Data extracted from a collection
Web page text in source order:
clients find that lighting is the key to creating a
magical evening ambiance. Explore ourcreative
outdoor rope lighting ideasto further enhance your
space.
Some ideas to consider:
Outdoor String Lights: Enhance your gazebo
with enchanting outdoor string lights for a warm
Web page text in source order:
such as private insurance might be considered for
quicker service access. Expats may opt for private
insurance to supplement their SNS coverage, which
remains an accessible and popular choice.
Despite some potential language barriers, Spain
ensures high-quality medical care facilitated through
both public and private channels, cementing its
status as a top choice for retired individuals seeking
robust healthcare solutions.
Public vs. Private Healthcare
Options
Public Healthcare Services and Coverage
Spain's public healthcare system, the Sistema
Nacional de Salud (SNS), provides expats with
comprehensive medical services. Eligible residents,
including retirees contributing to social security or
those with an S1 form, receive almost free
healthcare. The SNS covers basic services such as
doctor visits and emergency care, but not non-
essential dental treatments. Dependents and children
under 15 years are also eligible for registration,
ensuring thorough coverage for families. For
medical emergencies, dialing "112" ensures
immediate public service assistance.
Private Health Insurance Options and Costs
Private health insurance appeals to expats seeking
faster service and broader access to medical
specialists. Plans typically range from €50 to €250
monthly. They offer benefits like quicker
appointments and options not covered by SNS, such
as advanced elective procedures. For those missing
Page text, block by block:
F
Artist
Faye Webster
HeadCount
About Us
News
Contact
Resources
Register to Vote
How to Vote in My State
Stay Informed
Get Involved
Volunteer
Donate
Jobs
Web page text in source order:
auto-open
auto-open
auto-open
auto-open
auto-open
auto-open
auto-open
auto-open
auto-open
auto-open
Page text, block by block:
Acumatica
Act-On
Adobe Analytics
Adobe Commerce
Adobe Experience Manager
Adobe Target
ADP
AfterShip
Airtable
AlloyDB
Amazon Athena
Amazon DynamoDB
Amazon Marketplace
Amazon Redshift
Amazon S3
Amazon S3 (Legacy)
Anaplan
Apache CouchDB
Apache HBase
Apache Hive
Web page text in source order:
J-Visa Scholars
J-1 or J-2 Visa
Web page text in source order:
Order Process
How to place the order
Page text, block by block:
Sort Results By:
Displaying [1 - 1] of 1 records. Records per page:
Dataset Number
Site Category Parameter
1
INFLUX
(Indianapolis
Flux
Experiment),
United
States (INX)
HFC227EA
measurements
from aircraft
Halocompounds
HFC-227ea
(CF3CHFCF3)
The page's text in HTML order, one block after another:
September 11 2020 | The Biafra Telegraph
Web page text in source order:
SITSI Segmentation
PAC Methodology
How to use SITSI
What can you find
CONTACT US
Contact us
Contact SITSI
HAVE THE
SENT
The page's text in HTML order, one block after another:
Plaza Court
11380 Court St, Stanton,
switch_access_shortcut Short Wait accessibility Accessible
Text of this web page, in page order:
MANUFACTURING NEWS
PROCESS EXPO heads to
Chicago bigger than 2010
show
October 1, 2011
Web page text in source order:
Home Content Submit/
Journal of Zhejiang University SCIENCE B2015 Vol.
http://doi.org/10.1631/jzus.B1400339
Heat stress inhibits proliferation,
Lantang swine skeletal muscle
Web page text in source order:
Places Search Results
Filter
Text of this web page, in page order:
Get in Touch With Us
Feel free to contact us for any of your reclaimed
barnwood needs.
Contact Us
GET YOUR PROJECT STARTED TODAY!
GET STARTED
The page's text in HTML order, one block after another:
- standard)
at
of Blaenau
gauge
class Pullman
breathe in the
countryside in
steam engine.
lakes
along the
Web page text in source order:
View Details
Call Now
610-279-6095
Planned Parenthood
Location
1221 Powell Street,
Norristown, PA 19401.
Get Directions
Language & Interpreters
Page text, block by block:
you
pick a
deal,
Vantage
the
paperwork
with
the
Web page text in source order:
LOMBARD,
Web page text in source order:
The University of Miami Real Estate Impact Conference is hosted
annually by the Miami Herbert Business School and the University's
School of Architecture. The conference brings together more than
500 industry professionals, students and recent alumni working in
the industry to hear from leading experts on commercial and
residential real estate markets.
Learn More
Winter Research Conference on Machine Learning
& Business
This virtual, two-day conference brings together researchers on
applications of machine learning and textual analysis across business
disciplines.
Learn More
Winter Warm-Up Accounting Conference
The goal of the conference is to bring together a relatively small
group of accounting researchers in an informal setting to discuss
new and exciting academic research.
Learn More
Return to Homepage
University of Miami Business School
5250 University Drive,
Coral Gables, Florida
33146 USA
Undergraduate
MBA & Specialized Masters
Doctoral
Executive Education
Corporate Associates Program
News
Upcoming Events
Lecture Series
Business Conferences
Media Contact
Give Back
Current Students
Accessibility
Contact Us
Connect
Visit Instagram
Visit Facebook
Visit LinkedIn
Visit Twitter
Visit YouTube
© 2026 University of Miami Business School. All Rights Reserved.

**WHAT YOU WILL DO:**
Type out the whole of the data again, exactly as shown.

**PROBLEM SOLUTION:**
Web page text in source order:
clients find that lighting is the key to creating a
magical evening ambiance. Explore ourcreative
outdoor rope lighting ideasto further enhance your
space.
Some ideas to consider:
Outdoor String Lights: Enhance your gazebo
with enchanting outdoor string lights for a warm
Web page text in source order:
such as private insurance might be considered for
quicker service access. Expats may opt for private
insurance to supplement their SNS coverage, which
remains an accessible and popular choice.
Despite some potential language barriers, Spain
ensures high-quality medical care facilitated through
both public and private channels, cementing its
status as a top choice for retired individuals seeking
robust healthcare solutions.
Public vs. Private Healthcare
Options
Public Healthcare Services and Coverage
Spain's public healthcare system, the Sistema
Nacional de Salud (SNS), provides expats with
comprehensive medical services. Eligible residents,
including retirees contributing to social security or
those with an S1 form, receive almost free
healthcare. The SNS covers basic services such as
doctor visits and emergency care, but not non-
essential dental treatments. Dependents and children
under 15 years are also eligible for registration,
ensuring thorough coverage for families. For
medical emergencies, dialing "112" ensures
immediate public service assistance.
Private Health Insurance Options and Costs
Private health insurance appeals to expats seeking
faster service and broader access to medical
specialists. Plans typically range from €50 to €250
monthly. They offer benefits like quicker
appointments and options not covered by SNS, such
as advanced elective procedures. For those missing
Page text, block by block:
F
Artist
Faye Webster
HeadCount
About Us
News
Contact
Resources
Register to Vote
How to Vote in My State
Stay Informed
Get Involved
Volunteer
Donate
Jobs
Web page text in source order:
auto-open
auto-open
auto-open
auto-open
auto-open
auto-open
auto-open
auto-open
auto-open
auto-open
Page text, block by block:
Acumatica
Act-On
Adobe Analytics
Adobe Commerce
Adobe Experience Manager
Adobe Target
ADP
AfterShip
Airtable
AlloyDB
Amazon Athena
Amazon DynamoDB
Amazon Marketplace
Amazon Redshift
Amazon S3
Amazon S3 (Legacy)
Anaplan
Apache CouchDB
Apache HBase
Apache Hive
Web page text in source order:
J-Visa Scholars
J-1 or J-2 Visa
Web page text in source order:
Order Process
How to place the order
Page text, block by block:
Sort Results By:
Displaying [1 - 1] of 1 records. Records per page:
Dataset Number
Site Category Parameter
1
INFLUX
(Indianapolis
Flux
Experiment),
United
States (INX)
HFC227EA
measurements
from aircraft
Halocompounds
HFC-227ea
(CF3CHFCF3)
The page's text in HTML order, one block after another:
September 11 2020 | The Biafra Telegraph
Web page text in source order:
SITSI Segmentation
PAC Methodology
How to use SITSI
What can you find
CONTACT US
Contact us
Contact SITSI
HAVE THE
SENT
The page's text in HTML order, one block after another:
Plaza Court
11380 Court St, Stanton,
switch_access_shortcut Short Wait accessibility Accessible
Text of this web page, in page order:
MANUFACTURING NEWS
PROCESS EXPO heads to
Chicago bigger than 2010
show
October 1, 2011
Web page text in source order:
Home Content Submit/
Journal of Zhejiang University SCIENCE B2015 Vol.
http://doi.org/10.1631/jzus.B1400339
Heat stress inhibits proliferation,
Lantang swine skeletal muscle
Web page text in source order:
Places Search Results
Filter
Text of this web page, in page order:
Get in Touch With Us
Feel free to contact us for any of your reclaimed
barnwood needs.
Contact Us
GET YOUR PROJECT STARTED TODAY!
GET STARTED
The page's text in HTML order, one block after another:
- standard)
at
of Blaenau
gauge
class Pullman
breathe in the
countryside in
steam engine.
lakes
along the
Web page text in source order:
View Details
Call Now
610-279-6095
Planned Parenthood
Location
1221 Powell Street,
Norristown, PA 19401.
Get Directions
Language & Interpreters
Page text, block by block:
you
pick a
deal,
Vantage
the
paperwork
with
the
Web page text in source order:
LOMBARD,
Web page text in source order:
The University of Miami Real Estate Impact Conference is hosted
annually by the Miami Herbert Business School and the University's
School of Architecture. The conference brings together more than
500 industry professionals, students and recent alumni working in
the industry to hear from leading experts on commercial and
residential real estate markets.
Learn More
Winter Research Conference on Machine Learning
& Business
This virtual, two-day conference brings together researchers on
applications of machine learning and textual analysis across business
disciplines.
Learn More
Winter Warm-Up Accounting Conference
The goal of the conference is to bring together a relatively small
group of accounting researchers in an informal setting to discuss
new and exciting academic research.
Learn More
Return to Homepage
University of Miami Business School
5250 University Drive,
Coral Gables, Florida
33146 USA
Undergraduate
MBA & Specialized Masters
Doctoral
Executive Education
Corporate Associates Program
News
Upcoming Events
Lecture Series
Business Conferences
Media Contact
Give Back
Current Students
Accessibility
Contact Us
Connect
Visit Instagram
Visit Facebook
Visit LinkedIn
Visit Twitter
Visit YouTube
© 2026 University of Miami Business School. All Rights Reserved.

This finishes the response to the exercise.